[Opening DATA TO USE section]
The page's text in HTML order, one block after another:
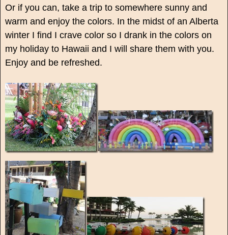
Or if you can, take a trip to somewhere sunny and
warm and enjoy the colors. In the midst of an Alberta
winter I find I crave color so I drank in the colors on
my holiday to Hawaii and I will share them with you.
Enjoy and be refreshed.
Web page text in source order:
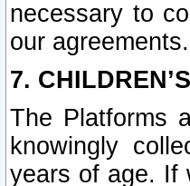
necessary to
our agreements.
7.
The Platforms
knowingly
years of age. If
[Closing DATA TO USE section]
The entries above should be retyped exactly, minus any pictures.

▸ **SOLUTION FOR THIS TASK**
The page's text in HTML order, one block after another:
Or if you can, take a trip to somewhere sunny and
warm and enjoy the colors. In the midst of an Alberta
winter I find I crave color so I drank in the colors on
my holiday to Hawaii and I will share them with you.
Enjoy and be refreshed.
Web page text in source order:
necessary to
our agreements.
7.
The Platforms
knowingly
years of age. If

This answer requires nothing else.